St Stephen's Church, Pamphill facts for kids
St Stephen's is the parish church of Pamphill in Dorset, England. The current church lies on the site of a former church dating from 1229. The current church was laid out for construction in 1846 at the end of an avenue of trees. However the actual church was not finished until 1907, under the designs of builder C. E. Ponting. It is the family church of the Bankes family of Dorset.
John de Lacy was one of twenty-five barons charged with overseeing the observance of the Magna Carta (1215). In 1230, he was given the manor of Kingston Lacy. He paid for a new church for one of the villages in his domain and in 1236 a church dedicated to St Stephen was constructed after seven years in the building process. It survived until the sixteenth century but by 1573 had been allowed to decay to such an extent that it was beyond repair and abandoned.
The current church was built with a financial bequest of Walter Ralph Bankes and lies in the grounds of Kingston Lacy House, now a National Trust property, near Pamphill. It was eventually built in 1907 as a memorial to Walter Ralph Bankes. The church was constructed under the leadership of his wife Henrietta Bankes and his son Sir Walter Ralph Bankes the second.
Architecture and features
The church is a good example of Arts and Crafts Gothic architecture. There is a forty-foot tower. The walls are constructed from a mixture of Studland sandstone and Purbeck Stone. Attached to the tower and above the left side of the porch, with its Arts and Crafts leaf surround, is a niche containing a statue by Palmer of St Stephen with his hand on the head of a small boy. The boy was modelled in the likeness of Ralph, Mrs Henrietta Bankes' son.
There is an alabaster font, supported by four angels. When it arrived in the church, it had a crack. It was returned to the makers, who replaced it with the one currently in use. A notable feature inside the building is the quality of the woodwork, constructed from oak grown on the Kingston Lacy Estate. Also of note are the pews, each end of which is carved with a Bankes' family fleur-de-lys, and the choir stalls. The glittering tiled reredos is by Carters of Poole, who used 'battered brass' to form the golden wings of the angels and mother-of-pearl for their halos. On either side, it is flanked by Sanctus angels engraved directly into the stone.

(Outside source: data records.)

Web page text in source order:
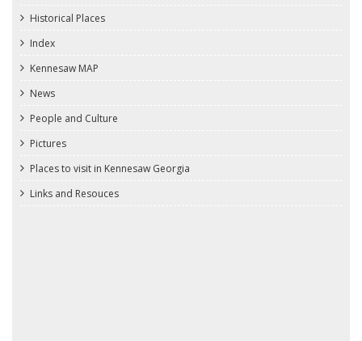
Historical Places
Index
Kennesaw MAP
News
People and Culture
Pictures
Places to visit in Kennesaw Georgia
Links and Resouces
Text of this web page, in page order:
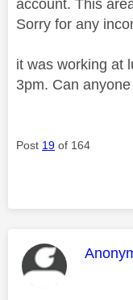
account. This
Sorry for any
it was working at
3pm. Can
Post 19 of 164
This
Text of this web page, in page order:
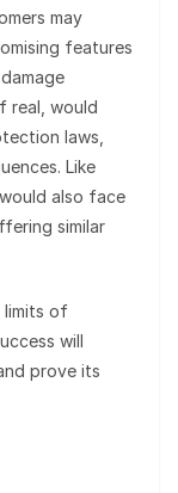
may
features
real, would
laws,
Like
also face
similar
limits of
will
prove its
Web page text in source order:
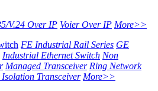
V.24 Over IP Voier Over IP More>>
FE Industrial Rail Series GE
Industrial Ethernet Switch Non
Managed Transceiver Ring Network
Transceiver More>>
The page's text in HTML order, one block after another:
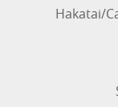
Hakatai/
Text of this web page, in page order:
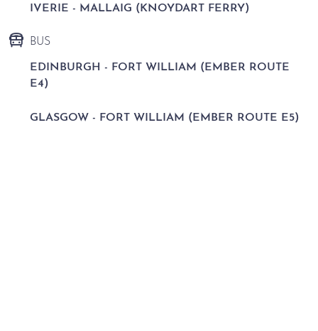
IVERIE - MALLAIG (KNOYDART FERRY)
BUS
EDINBURGH - FORT WILLIAM (EMBER ROUTE
E4)
GLASGOW - FORT WILLIAM (EMBER ROUTE E5)
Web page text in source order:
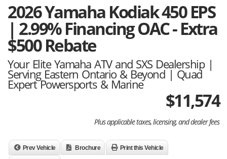
2026 Yamaha Kodiak 450 EPS
| 2.99% Financing OAC - Extra
$500 Rebate
Your Elite Yamaha ATV and SXS Dealership |
Serving Eastern Ontario & Beyond | Quad
Expert Powersports & Marine
$11,574
Plus applicable taxes, licensing, and dealer fees
Prev Vehicle Brochure Print this Vehicle
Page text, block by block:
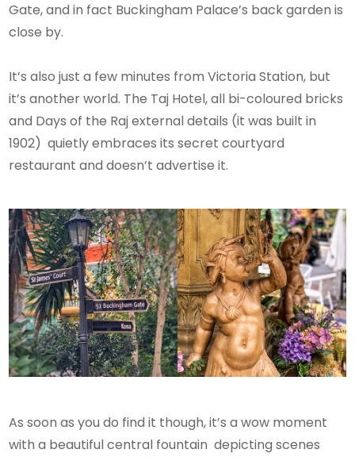
Gate, and in fact Buckingham Palace’s back garden is
close by.
It’s also just a few minutes from Victoria Station, but
it’s another world. The Taj Hotel, all bi-coloured bricks
and Days of the Raj external details (it was built in
1902) quietly embraces its secret courtyard
restaurant and doesn’t advertise it.
As soon as you do find it though, it’s a wow moment
with a beautiful central fountain depicting scenes
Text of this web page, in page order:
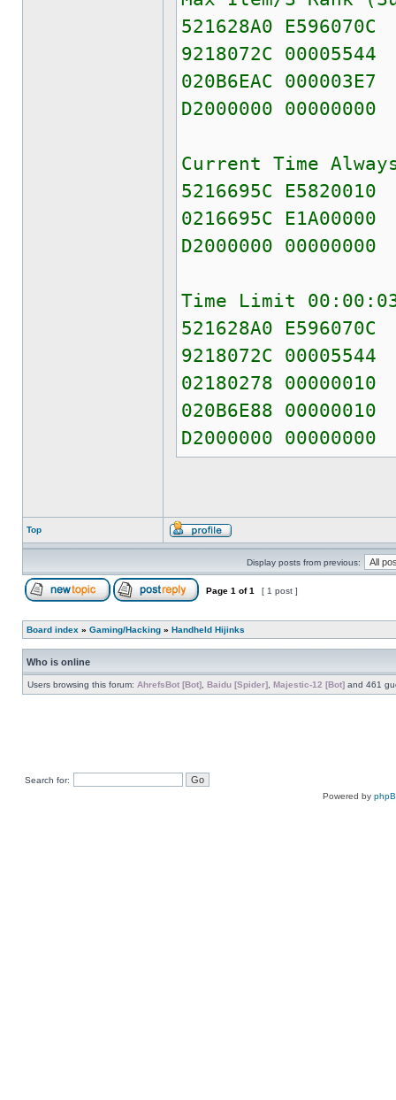
521628A0 E596070C
9218072C 00005544
020B6EAC 000003E7
D2000000 00000000
Current Time
5216695C E5820010
0216695C E1A00000
D2000000 00000000
Time Limit
521628A0 E596070C
9218072C 00005544
02180278 00000010
020B6E88 00000010
D2000000 00000000
Top
Display posts from previous:
Page 1 of1 [ 1 post ]
Board index » Gaming/Hacking » Handheld Hijinks
Who is online
Users browsing this forum: AhrefsBot [Bot] Baidu [Spider] Majestic-12 [Bot] and 461
Search for:
Powered by
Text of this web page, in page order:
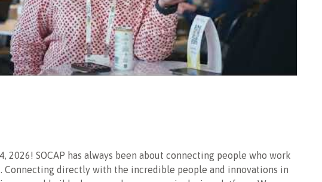
SOCAP has always been about connecting people who work
directly with the incredible people and innovations in
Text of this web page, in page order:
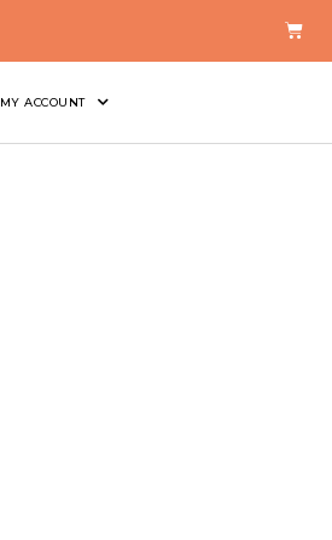
MY ACCOUNT

The east window depicts Ralph Bankes sitting on Christ's lap with his sisters, Viola and Daphne, looking on. Mrs Bankes is reputed to have been devoted to her rather sickly son, but not to her two daughters. To the right there are further panels of Mary and Martha, the Good Shepherd and the Calming of the Storm. The small organ is by the Positive Organ Co. Immediately below the organ and attached to the wooden panelling is a record of sixteen men who did not return from the First World War; this was unveiled on 2 April 1921. The eight Bankes family pews are at the back of the church. Standing over the pew is a copy of the astronomical clock of nearby Wimborne Minster (where most of the Bankes are buried), and above and behind, the west window features the historical family armorials with a fleur de lys and the various bride's arms. Before the building of St Stephens, the window was in Wimborne Minster.
Until the building of this church, the people of Cowgrove and Pamphill had to go to Wimborne Minster for services. Initially the new church was within the parish of Wimborne Minster and not a parish in its own right, but in 1922, as a result of Mrs Bankes' efforts and her endowment of £6,000, the benefice of St Stephen's was finally established with its own vicar. The grass enclosure in which the church rests remains unconsecrated and consequently has never been used for burial. The stone cross in front of the church is a memorial to Walter Bankes, Mrs Bankes' husband and benefactor.